My own experience with medical rudeness is not uncommon, according to Dr. Lyle Fettig, who conducted a survey of patients at a teaching hospital affiliated with Yale University School of Medicine. His study included hospitalized patients as well as physicians of various levels of training (intern, resident, and attending). Patients were interviewed on the day of hospital discharge, and the physicians were interviewed towards the end of their inpatient month.
His key findings:
- Only 18% of patients knew the name of the physician in charge of their care (but most physicians assumed that all patients knew)
- 43% of patients could not state their reason for their admission (but most physicians assumed their patients understood diagnoses “at least somewhat well“)
- 90% of patients reported not being told about any adverse side effects of new medications
- Physicians were more likely to report that they occasionally spoke in front of patients without including them in the conversation
- 58% of patients described physician explanations as “incomprehensible”
- Over half of patients reported having anxiety or fears while hospitalized, and of those, a majority indicated that a physician never discussed these fears (yet only 2% of physicians reported never discussing patient fears)
Dr. Michael W. Kahn wrote about the need for doctors to smarten up their interpersonal skills for The New England Journal of Medicine. (1)
“Patients ideally deserve to have a compassionate doctor, but might they be satisfied with one who is simply well-behaved?

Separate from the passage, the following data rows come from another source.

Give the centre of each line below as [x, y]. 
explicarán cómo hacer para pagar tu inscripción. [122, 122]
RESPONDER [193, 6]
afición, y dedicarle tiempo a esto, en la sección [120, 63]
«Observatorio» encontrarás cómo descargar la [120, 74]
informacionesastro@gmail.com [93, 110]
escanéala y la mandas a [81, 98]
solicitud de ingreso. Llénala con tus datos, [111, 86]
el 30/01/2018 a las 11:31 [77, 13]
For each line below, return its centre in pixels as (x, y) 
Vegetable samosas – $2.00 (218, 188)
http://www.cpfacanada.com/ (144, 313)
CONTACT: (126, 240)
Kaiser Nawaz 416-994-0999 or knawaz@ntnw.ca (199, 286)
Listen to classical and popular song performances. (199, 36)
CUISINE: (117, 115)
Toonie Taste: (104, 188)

“When I hear patients complain about doctors, their criticism often has nothing to do with not feeling understood or empathized with. Instead, they object that ‘he just stared at his computer screen’ or ‘she never smiles’ or ‘I had no idea who I was talking to’.

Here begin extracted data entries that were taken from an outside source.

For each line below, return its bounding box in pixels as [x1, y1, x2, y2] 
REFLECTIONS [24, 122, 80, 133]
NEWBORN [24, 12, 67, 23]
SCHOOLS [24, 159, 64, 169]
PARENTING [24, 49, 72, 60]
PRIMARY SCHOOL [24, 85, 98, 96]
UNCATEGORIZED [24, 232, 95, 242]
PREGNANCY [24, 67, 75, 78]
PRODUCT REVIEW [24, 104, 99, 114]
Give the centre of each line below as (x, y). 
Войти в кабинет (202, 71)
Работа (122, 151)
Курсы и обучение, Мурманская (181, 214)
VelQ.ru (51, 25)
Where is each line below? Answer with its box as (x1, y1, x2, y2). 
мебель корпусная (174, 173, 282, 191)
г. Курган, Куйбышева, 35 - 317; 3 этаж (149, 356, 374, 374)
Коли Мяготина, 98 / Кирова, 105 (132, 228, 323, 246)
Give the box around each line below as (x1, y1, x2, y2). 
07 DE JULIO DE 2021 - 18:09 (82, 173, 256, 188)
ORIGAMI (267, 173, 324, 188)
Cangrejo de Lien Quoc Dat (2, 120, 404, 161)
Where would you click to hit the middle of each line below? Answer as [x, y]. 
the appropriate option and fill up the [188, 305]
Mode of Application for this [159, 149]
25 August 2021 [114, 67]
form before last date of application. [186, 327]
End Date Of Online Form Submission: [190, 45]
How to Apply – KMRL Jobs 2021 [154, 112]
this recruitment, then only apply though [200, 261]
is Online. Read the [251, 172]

“I believe that medical education and postgraduate training should place more emphasis on this aspect of the doctor–patient relationship — what I would call ‘etiquette-based medicine.’
“There have been many attempts to foster empathy, curiosity, and compassion in clinicians, but none that I know of to systematically teach good manners. The very notion of good manners may seem quaint or anachronistic, but it is at the heart of the mission of other service-related professions.

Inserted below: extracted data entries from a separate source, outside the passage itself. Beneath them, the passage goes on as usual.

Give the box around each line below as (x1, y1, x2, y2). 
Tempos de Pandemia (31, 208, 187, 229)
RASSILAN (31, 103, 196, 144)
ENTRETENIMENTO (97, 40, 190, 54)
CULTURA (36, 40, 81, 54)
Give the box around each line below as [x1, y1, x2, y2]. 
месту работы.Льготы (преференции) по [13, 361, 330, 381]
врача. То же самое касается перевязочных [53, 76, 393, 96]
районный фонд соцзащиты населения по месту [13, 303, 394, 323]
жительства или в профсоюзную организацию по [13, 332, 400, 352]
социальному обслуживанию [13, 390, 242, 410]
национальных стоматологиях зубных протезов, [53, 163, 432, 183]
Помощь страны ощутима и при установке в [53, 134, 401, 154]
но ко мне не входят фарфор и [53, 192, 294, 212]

“The goals of a doctor differ in obviously important ways from those of a Nordstrom’s employee, but why shouldn’t the clinical encounter similarly emphasize the provision of customer satisfaction through explicit actions? “
Here, for instance, is Dr. Kahn’s staff checklist for the first meeting with a hospitalized patient:
1. Ask permission to enter the room – then wait for an answer.
2. Introduce yourself, showing ID badge.
3. Shake hands (wear glove if needed).
4. Sit down. Smile if appropriate.
5. Briefly explain your role on the team.
6. Ask the patient how he or she is feeling.
“Such a checklist has the advantages of being clear, efficient to teach and evaluate, and easy for trainees to practice. It does not address the way the health care provider feels, only how he or she behaves; it provides guidance for trainees whose bedside skills need the most improvement.
“The list can be modified to address a variety of clinical situations: explaining an ongoing workup, delivering bad news, preparing for discharge, etc.”
NOTE FROM CAROLYN: I wrote much more about exam room etiquette in my book, “A Woman’s Guide to Living with Heart Disease” . You can ask for it at your local bookshop, or order it online (paperback, hardcover or e-book) at Amazon, or order it directly from my publisher, Johns Hopkins University Press; use their code HTWN to save 20% off the list price when you order).
For more on exam room etiquette, see also:
(1) Etiquette-Based Medicine, Dr. Michael W. Kahn, M.D. N Engl J Med 2008; 358:1988-1989
* Dr. Kate Granger died on July 23, 2016. The physician who told her that her cancer had spread did not introduce himself, and did not make eye contact with her. She was so disturbed by his behaviour that she launched her #HelloMyNameIs campaign to encourage all health care staff to introduce themselves to their patients. RIP, Dr. Kate.